Investing

Sovereign Debt Reaches Junk Bond Status

Michael Milken, the junk bond king, who lost his reputation and hair piece when he went to prison for violation of securities laws in 1990, would appreciate the struggles of Portugal and Greece. The two nations will almost certainly have to pay exorbitant interest rates to raise money to cover their deficits. And, there still may be very few buyers because of the perceived risk of default.

Some sovereign debt has reached junk bond status.

The FT recently reported that China might buy $25 billion euros in Greek debt, but that is still far from certain.
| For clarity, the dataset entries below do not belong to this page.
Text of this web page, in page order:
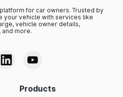
for car owners. Trusted by
your vehicle with services like
vehicle owner details,
and more.
Products
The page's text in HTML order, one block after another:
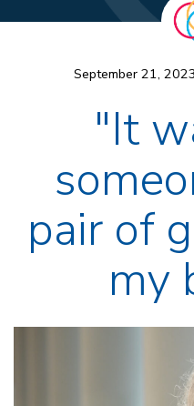
September 21,
"It
pair of
my
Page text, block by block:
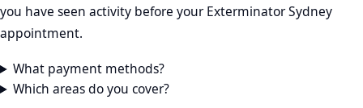
you have seen activity before your Exterminator Sydney
appointment.
What payment methods?
Which areas do you cover?
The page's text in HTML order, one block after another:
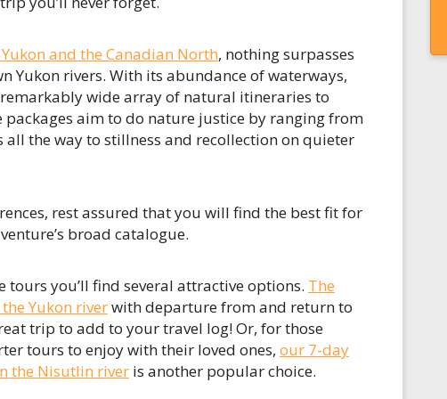
and the Canadian North, nothing surpasses
Yukon rivers. With its abundance of waterways,
wide array of natural itineraries to
packages aim to do nature justice by ranging from
the way to stillness and recollection on quieter
rest assured that you will find the best fit for
broad catalogue.
you’ll find several attractive options. The
Yukon riverwith departure from and return to
trip to add to your travel log! Or, for those
tours to enjoy with their loved ones, our 7-day
the Nisutlin river is another popular choice.
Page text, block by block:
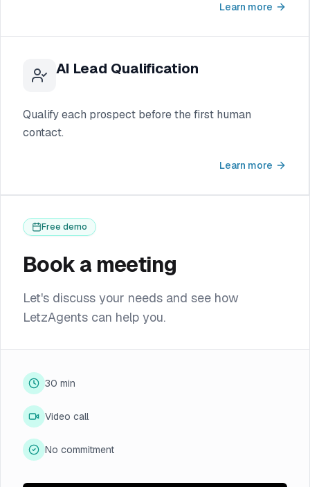
Learn more
AI Lead Qualification
Qualify each prospect before the first human
contact.
Learn more
Free demo
Book a meeting
Let's discuss your needs and see how
LetzAgents can help you.
30 min
Video call
No commitment
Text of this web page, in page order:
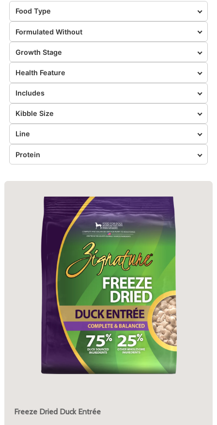
Food Type
Formulated Without
Growth Stage
Health Feature
Includes
Kibble Size
Line
Protein
Freeze Dried Duck Entrée

The Greek dilemma has moved the interest rates it pays on its bonds to nearly 7%.

Portugal posted an unexpected short all in its budget. The Wall Street Journal pointed out that “the cost of insuring against a sovereign-debt default rose for Greece, Portugal, Spain and Italy recently”
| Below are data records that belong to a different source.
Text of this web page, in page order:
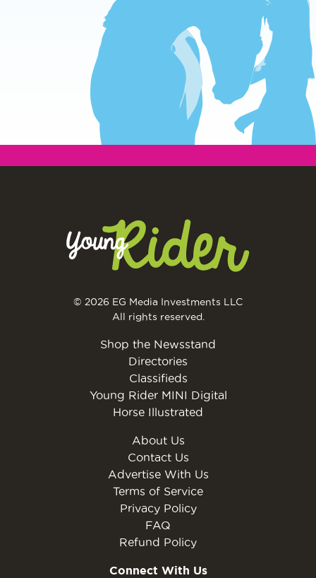
© 2026 EG Media Investments LLC
All rights reserved.
Shop the Newsstand
Directories
Classifieds
Young Rider MINI Digital
Horse Illustrated
About Us
Contact Us
Advertise With Us
Terms of Service
Privacy Policy
FAQ
Refund Policy
Connect With Us
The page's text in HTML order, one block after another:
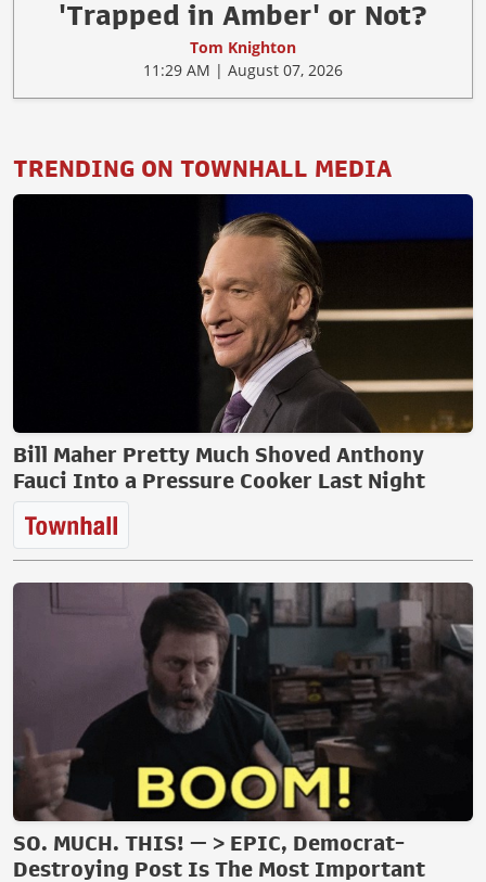
'Trapped in Amber' or Not?
Tom Knighton
11:29 AM | August 07, 2026
TRENDING ON TOWNHALL MEDIA
Bill Maher Pretty Much Shoved Anthony
Fauci Into a Pressure Cooker Last Night
SO. MUCH. THIS! — > EPIC, Democrat-
Destroying Post Is The Most Important
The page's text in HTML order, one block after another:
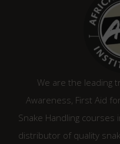
We are the leading
Awareness, First Aid
Snake Handling courses
distributor of quality
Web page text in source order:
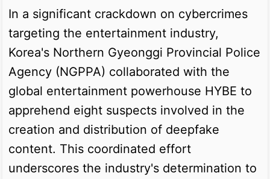
In a significant crackdown on cybercrimes
targeting the entertainment industry,
Korea's Northern Gyeonggi Provincial Police
Agency (NGPPA) collaborated with the
global entertainment powerhouse HYBE to
apprehend eight suspects involved in the
creation and distribution of deepfake
content. This coordinated effort
underscores the industry's determination to

Sovereign debt requirements are  so substantial that nations find themselves competing for funds in the world’s capital markets. The US raises close to $100 billion a month and that takes a great deal of the money that is likely to invest in national debt out of circulation. This leaves less credit worthy nations to fight for what is left. Ultimately, these weak countries are also competing with debt issued by multinational corporation with strong balance sheets. GE’s (GE) bonds are rated as a safer investment than Greece’s.
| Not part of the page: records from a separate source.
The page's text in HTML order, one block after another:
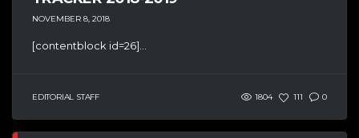
NOVEMBER 8, 2018
[contentblock id=26]...
EDITORIAL STAFF 1804 111 0
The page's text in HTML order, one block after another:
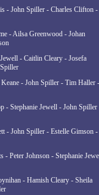
- John Spiller - Charles Clifton -
- Ailsa Greenwood - Johan
- Caitlin Cleary - Josefa
- John Spiller - Tim Haller -
- Stephanie Jewell - John Spiller
- John Spiller - Estelle Gimson -
- Peter Johnson - Stephanie
- Hamish Cleary - Sheila
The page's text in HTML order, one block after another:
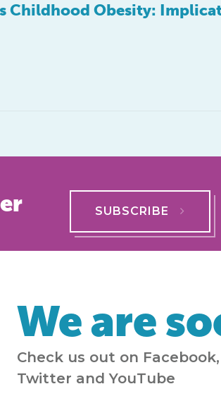
Childhood Obesity:
SUBSCRIBE
We are
Check us out on
Twitter and YouTube
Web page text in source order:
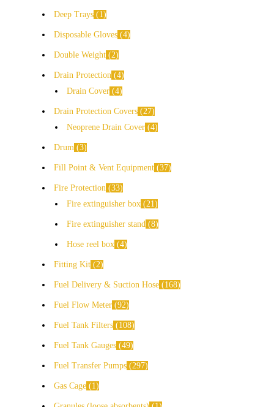
Deep Trays 1
Disposable Gloves 4
Double Weight 2
Drain Protection 4
Drain Cover 4
Drain Protection Covers 27
Neoprene Drain Cover 4
Drum 3
Fill Point & Vent Equipment 37
Fire Protection 33
Fire extinguisher box 21
Fire extinguisher stand 8
Hose reel box 4
Fitting Kit 2
Fuel Delivery & Suction Hose 168
Fuel Flow Meter 92
Fuel Tank Filters 108
Fuel Tank Gauges 49
Fuel Transfer Pumps 297
Gas Cage 1
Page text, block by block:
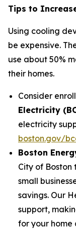
Tips to
Using cooling
be expensive.
use about 50%
their homes.
Consider
Electricity
electricity
boston.gov/
Boston
City of Boston
small
savings. Our
support,
for your home
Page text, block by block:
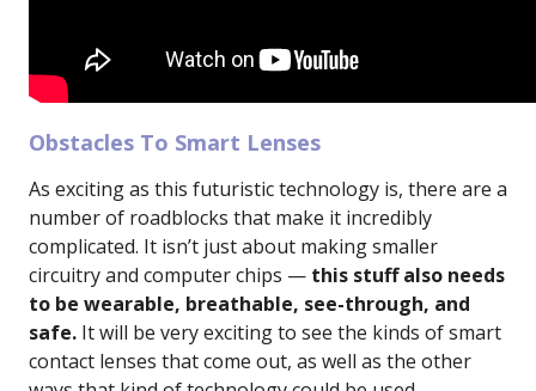
Obstacles To Smart Lenses
As exciting as this futuristic technology is, there are a
number of roadblocks that make it incredibly
complicated. It isn’t just about making smaller
circuitry and computer chips — this stuff also needs
to be wearable, breathable, see-through, and
safe. It will be very exciting to see the kinds of smart
contact lenses that come out, as well as the other
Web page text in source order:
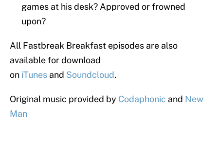
games at his desk? Approved or frowned
upon?
All Fastbreak Breakfast episodes are also
available for download
on iTunes and Soundcloud.
Original music provided by Codaphonic and New
Man
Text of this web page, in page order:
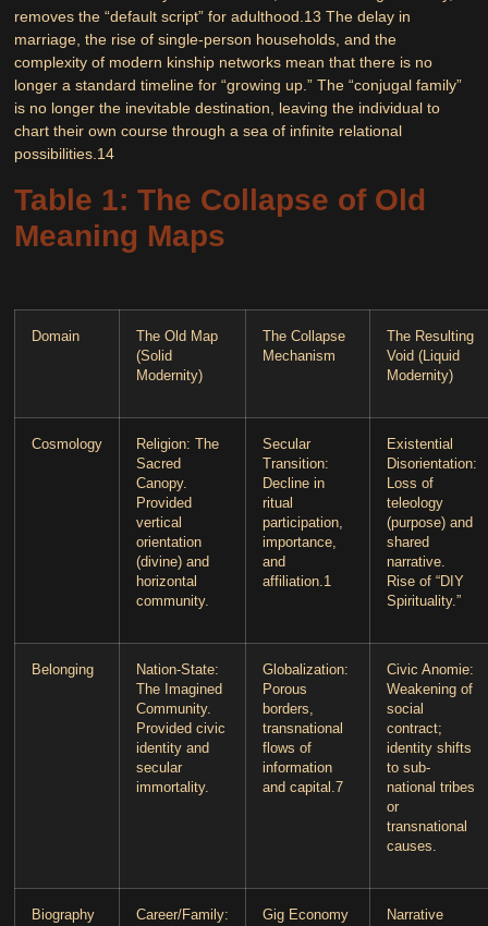
removes the “default script” for adulthood.13 The delay in
marriage, the rise of single-person households, and the
complexity of modern kinship networks mean that there is no
longer a standard timeline for “growing up.” The “conjugal family”
is no longer the inevitable destination, leaving the individual to
chart their own course through a sea of infinite relational
possibilities.14
Table 1: The Collapse of Old
Meaning Maps
Domain
The Old Map
(Solid
Modernity)
The Collapse
Mechanism
The Resulting
Void (Liquid
Modernity)
Cosmology Religion: The
Sacred
Canopy.
Provided
vertical
orientation
(divine) and
horizontal
community.
Secular
Transition:
Decline in
ritual
participation,
importance,
and
affiliation.1
Existential
Disorientation:
Loss of
teleology
(purpose) and
shared
narrative.
Rise of “DIY
Spirituality.”
Belonging Nation-State:
The Imagined
Community.
Provided civic
identity and
secular
immortality.
Globalization:
Porous
borders,
transnational
flows of
information
and capital. 7
Civic Anomie:
Weakening of
social
contract;
identity shifts
to sub-
national tribes
or
transnational
causes.
Biography Career/Family:
Gig Economy
Narrative
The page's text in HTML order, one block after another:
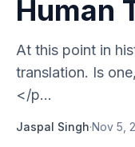
Human
At this point in
translation. Is
</p...
Jaspal Singh·Nov 5,

The high yield bond has become part of the landscape of sovereign debt. Greece could certainly end up faced with paying 7% to 8% on the bonds that is issues. The Greek debt service as a part of its budget will sky-rocket which increases the need to cut national expenditures even further. Milken and his network of junk bond buyers might have been able to buy most of the Greek debt inventory, but the junk bond king is retired.